[Requirement]: Could you return, exactly as written, every line from the one containing "Jonathan (7, 20, 65, 36)" through the last line of the entries below, leaving out the pictures?

-------- Provided data --------

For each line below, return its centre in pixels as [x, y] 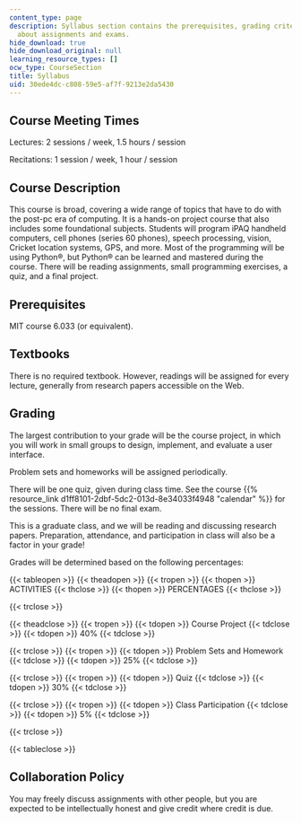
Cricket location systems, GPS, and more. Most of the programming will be [147, 248]
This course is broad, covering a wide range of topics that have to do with [146, 210]
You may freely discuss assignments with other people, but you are [133, 799]
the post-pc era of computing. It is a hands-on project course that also [139, 219]
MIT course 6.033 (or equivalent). [71, 326]
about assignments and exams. [73, 34]
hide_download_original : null [66, 51]
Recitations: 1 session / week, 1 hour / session [94, 160]
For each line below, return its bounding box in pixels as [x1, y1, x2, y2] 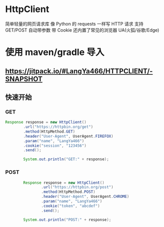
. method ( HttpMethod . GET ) [23, 129, 75, 134]
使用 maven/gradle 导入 [5, 47, 105, 58]
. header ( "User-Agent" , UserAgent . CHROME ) [41, 194, 129, 199]
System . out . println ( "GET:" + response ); [23, 157, 109, 162]
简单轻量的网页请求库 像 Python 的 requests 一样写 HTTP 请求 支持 [5, 21, 143, 27]
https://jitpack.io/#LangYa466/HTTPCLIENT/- [5, 67, 153, 75]
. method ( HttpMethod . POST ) [41, 189, 96, 194]
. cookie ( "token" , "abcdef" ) [41, 203, 100, 208]
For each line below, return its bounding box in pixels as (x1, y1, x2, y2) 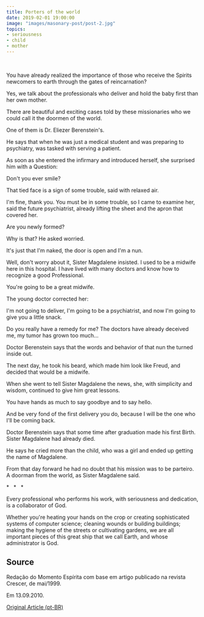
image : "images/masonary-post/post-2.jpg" (6, 20, 116, 26)
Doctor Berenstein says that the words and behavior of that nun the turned (6, 343, 193, 351)
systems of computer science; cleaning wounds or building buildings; (6, 519, 181, 527)
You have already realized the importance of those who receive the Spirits (6, 71, 192, 79)
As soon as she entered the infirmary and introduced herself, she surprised (6, 156, 195, 163)
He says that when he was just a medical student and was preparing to (6, 138, 185, 145)
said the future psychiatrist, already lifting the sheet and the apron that (6, 205, 183, 212)
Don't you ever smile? (6, 174, 61, 182)
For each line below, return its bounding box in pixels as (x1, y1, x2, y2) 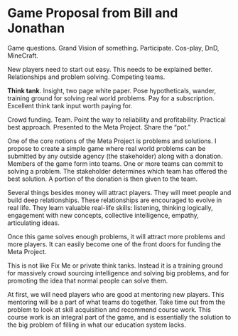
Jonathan (7, 20, 65, 36)
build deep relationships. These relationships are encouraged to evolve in (7, 196, 222, 204)
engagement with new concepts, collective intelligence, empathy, (7, 211, 199, 219)
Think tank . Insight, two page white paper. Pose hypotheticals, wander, (7, 86, 217, 95)
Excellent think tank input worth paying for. (7, 101, 133, 110)
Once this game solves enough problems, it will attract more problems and (7, 232, 225, 241)
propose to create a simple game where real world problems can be (7, 144, 206, 152)
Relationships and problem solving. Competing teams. (7, 73, 166, 81)
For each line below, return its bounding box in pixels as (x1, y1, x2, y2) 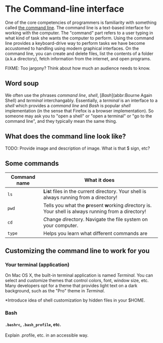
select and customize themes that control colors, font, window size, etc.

--------

[Your solution]:
Jonathan (7, 20, 65, 36)
build deep relationships. These relationships are encouraged to evolve in (7, 196, 222, 204)
engagement with new concepts, collective intelligence, empathy, (7, 211, 199, 219)
Think tank . Insight, two page white paper. Pose hypotheticals, wander, (7, 86, 217, 95)
Excellent think tank input worth paying for. (7, 101, 133, 110)
Once this game solves enough problems, it will attract more problems and (7, 232, 225, 241)
propose to create a simple game where real world problems can be (7, 144, 206, 152)
Relationships and problem solving. Competing teams. (7, 73, 166, 81)
For each line below, return its bounding box in pixels as (x1, y1, x2, y2) 
select and customize themes that control colors, font, window size, etc.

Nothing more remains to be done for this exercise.